** Opening Exercise input block **

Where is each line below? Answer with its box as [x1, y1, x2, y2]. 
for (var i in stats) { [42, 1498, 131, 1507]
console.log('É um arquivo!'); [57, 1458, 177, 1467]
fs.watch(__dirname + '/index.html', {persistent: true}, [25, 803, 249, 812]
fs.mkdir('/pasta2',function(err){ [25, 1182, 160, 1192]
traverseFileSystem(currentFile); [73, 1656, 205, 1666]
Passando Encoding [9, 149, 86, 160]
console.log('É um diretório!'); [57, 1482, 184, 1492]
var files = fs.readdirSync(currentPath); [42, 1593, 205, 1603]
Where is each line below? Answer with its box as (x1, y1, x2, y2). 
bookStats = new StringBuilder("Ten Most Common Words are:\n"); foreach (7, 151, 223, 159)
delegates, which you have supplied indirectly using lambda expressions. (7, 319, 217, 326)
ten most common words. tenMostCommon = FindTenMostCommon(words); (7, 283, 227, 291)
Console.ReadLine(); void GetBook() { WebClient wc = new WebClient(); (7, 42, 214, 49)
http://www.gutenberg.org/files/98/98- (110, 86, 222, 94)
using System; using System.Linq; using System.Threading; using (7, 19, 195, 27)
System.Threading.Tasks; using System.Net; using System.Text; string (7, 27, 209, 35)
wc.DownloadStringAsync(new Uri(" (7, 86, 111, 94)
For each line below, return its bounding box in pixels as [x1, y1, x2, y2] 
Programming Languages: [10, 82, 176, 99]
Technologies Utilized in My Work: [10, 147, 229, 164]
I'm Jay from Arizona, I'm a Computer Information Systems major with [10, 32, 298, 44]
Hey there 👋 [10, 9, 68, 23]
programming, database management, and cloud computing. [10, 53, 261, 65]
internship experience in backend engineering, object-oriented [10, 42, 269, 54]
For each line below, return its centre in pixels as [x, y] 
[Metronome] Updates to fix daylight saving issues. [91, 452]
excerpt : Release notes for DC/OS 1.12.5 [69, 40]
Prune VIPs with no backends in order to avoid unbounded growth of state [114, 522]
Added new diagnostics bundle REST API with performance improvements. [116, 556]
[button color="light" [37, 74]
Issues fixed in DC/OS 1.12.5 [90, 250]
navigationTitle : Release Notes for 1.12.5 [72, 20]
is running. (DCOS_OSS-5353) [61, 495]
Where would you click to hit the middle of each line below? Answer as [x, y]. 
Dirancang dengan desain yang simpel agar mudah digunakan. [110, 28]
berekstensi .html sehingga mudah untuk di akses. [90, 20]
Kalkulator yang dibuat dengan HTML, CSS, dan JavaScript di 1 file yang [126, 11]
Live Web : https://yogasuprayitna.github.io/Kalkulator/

** Closing Exercise input block **

- Problem description:
Give back the whole of the data above, exactly as written.

- Solved problem:
Where is each line below? Answer with its box as [x1, y1, x2, y2]. 
for (var i in stats) { [42, 1498, 131, 1507]
console.log('É um arquivo!'); [57, 1458, 177, 1467]
fs.watch(__dirname + '/index.html', {persistent: true}, [25, 803, 249, 812]
fs.mkdir('/pasta2',function(err){ [25, 1182, 160, 1192]
traverseFileSystem(currentFile); [73, 1656, 205, 1666]
Passando Encoding [9, 149, 86, 160]
console.log('É um diretório!'); [57, 1482, 184, 1492]
var files = fs.readdirSync(currentPath); [42, 1593, 205, 1603]
Where is each line below? Answer with its box as (x1, y1, x2, y2). 
bookStats = new StringBuilder("Ten Most Common Words are:\n"); foreach (7, 151, 223, 159)
delegates, which you have supplied indirectly using lambda expressions. (7, 319, 217, 326)
ten most common words. tenMostCommon = FindTenMostCommon(words); (7, 283, 227, 291)
Console.ReadLine(); void GetBook() { WebClient wc = new WebClient(); (7, 42, 214, 49)
http://www.gutenberg.org/files/98/98- (110, 86, 222, 94)
using System; using System.Linq; using System.Threading; using (7, 19, 195, 27)
System.Threading.Tasks; using System.Net; using System.Text; string (7, 27, 209, 35)
wc.DownloadStringAsync(new Uri(" (7, 86, 111, 94)
For each line below, return its bounding box in pixels as [x1, y1, x2, y2] 
Programming Languages: [10, 82, 176, 99]
Technologies Utilized in My Work: [10, 147, 229, 164]
I'm Jay from Arizona, I'm a Computer Information Systems major with [10, 32, 298, 44]
Hey there 👋 [10, 9, 68, 23]
programming, database management, and cloud computing. [10, 53, 261, 65]
internship experience in backend engineering, object-oriented [10, 42, 269, 54]
For each line below, return its centre in pixels as [x, y] 
[Metronome] Updates to fix daylight saving issues. [91, 452]
excerpt : Release notes for DC/OS 1.12.5 [69, 40]
Prune VIPs with no backends in order to avoid unbounded growth of state [114, 522]
Added new diagnostics bundle REST API with performance improvements. [116, 556]
[button color="light" [37, 74]
Issues fixed in DC/OS 1.12.5 [90, 250]
navigationTitle : Release Notes for 1.12.5 [72, 20]
is running. (DCOS_OSS-5353) [61, 495]
Where would you click to hit the middle of each line below? Answer as [x, y]. 
Dirancang dengan desain yang simpel agar mudah digunakan. [110, 28]
berekstensi .html sehingga mudah untuk di akses. [90, 20]
Kalkulator yang dibuat dengan HTML, CSS, dan JavaScript di 1 file yang [126, 11]
Live Web : https://yogasuprayitna.github.io/Kalkulator/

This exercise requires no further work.